Arthur grudgingly turns up to watch his wife's choir perform a small concert, in which a shaven-headed Vanessa Redgrave poignantly sings a solo version of Cyndi Lauper's True Colours after a rousing rendition of Salt 'n' Pepper's Let's Talk About Sex.

And as Marion's illness progresses, Arthur reluctantly joins the choir and eventually sings a heartbreakingly moving solo for her during a competition.

Stamp says he didn't allow himself to get nervous about his solo performance. "I only had two lessons with my teacher to learn the song, but I have studied my voice for my whole career so there's nothing I don't know about singing, it's just that I've never done it publicly, in front of the camera, except as a joke.

"So because the movie was going so well, I thought, 'I'm not going to worry about it, I'll just see what happens on the day'," he recalls with a chuckle.

Stamp knew he wanted to act from the age of four, when his mother took him to see Beau Geste, starring Gary Cooper, at their local cinema. But he didn't think acting would be an option for a working-class lad.

"It was this secret dream," he said in a recent interview. "Whenever I could, I went to the movies as a kid; they were really the only light in this otherwise very bleak existence."

In his teens, he joined amateur groups and won a scholarship to Webber Douglas drama school. When he left, he was chosen by Ustinov to appear in Billy Budd.

Success followed and the Sixties saw Stamp lauded as one of the new breed of working-class actor, alongside Peter O'Toole and Albert Finney. But in the Seventies, a couple of flops meant work dried up and he went to live in an ashram in India.

"In the back of my head I never completely gave up on acting, but I was really very happy," he says.

Then one day a telegram arrived offering him the role of General Zod in Superman, alongside Christopher Reeve, Marlon Brando and Gene Hackman - and his life changed again.

Since then he's carved a career from playing character parts, and he works to keep a little money coming in.

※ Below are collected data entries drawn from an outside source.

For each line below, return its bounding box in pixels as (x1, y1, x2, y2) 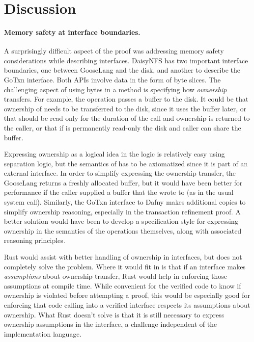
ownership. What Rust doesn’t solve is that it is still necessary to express (4, 309, 225, 319)
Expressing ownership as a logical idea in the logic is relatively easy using (4, 149, 225, 159)
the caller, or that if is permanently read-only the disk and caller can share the (4, 122, 241, 132)
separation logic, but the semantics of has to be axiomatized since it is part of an (4, 158, 248, 168)
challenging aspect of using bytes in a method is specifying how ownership (4, 84, 227, 94)
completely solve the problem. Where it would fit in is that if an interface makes (4, 261, 246, 271)
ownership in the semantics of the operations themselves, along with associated (4, 225, 242, 236)
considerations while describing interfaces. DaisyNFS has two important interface (4, 55, 248, 65)
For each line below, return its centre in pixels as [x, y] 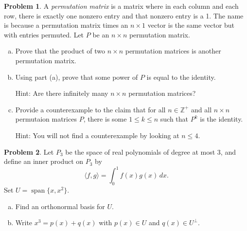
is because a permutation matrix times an [66, 25]
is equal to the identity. [181, 77]
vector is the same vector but [191, 25]
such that [174, 119]
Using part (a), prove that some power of [77, 77]
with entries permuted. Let [44, 34]
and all [202, 109]
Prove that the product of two [60, 51]
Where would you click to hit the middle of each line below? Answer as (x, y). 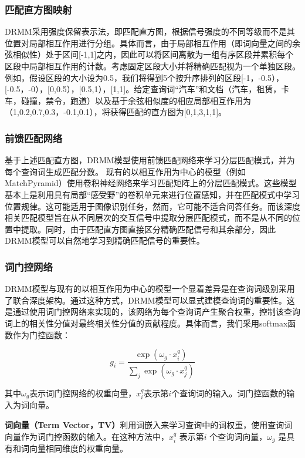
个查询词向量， (238, 436)
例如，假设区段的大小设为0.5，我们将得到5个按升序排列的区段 (123, 77)
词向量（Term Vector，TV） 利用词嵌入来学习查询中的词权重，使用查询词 (149, 425)
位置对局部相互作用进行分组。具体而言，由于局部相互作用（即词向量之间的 (148, 43)
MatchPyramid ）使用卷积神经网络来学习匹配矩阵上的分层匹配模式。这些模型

"There was a time in the Nineties when I didn't have the money for a bus fare," he said recently. "But fortunately I'd bought all this wine in the Sixties. I hadn't drunk much of it, so whenever things got tight, I could sell a case and that would tide me over."

He's grateful that Hollywood suddenly seems to have recognised the power of the silver pound and are making more films with older characters.

"I don't have children, so I have no reason to go and see films for children and I have no reason to go and see the lowest common denominator special effects," he says.

"So from a purely selfish point of view, it means there are going to be more interesting roles for actors like me."

Extra time - The silver screen for the silver pound :: Quartet (2013): Dame Maggie Smith, Pauline Collins, Michael Gambon and Billy Connolly star in Dustin Hoffman's comedy drama set in a home for retired musicians, where the arrival of a former diva causes a stir.

:: Hitchcock (2013): Dame Helen Mirren and Sir Anthony Hopkins team up in this biopic about director Alfred Hitchcock's attempts to make Psycho, with the vital support of his long-suffering wife, Alma Reville.

:: Amour (2012): Retired French music teachers Anne and Georges are in their eighties and their love is tested when Anne suffers a stroke.

:: The Best Exotic Marigold Hotel (2011): Dames Judi Dench and Maggie Smith, Bill Nighy and Celia Imrie star in this comedy drama about a group of retired Brits who head to India to see out their days.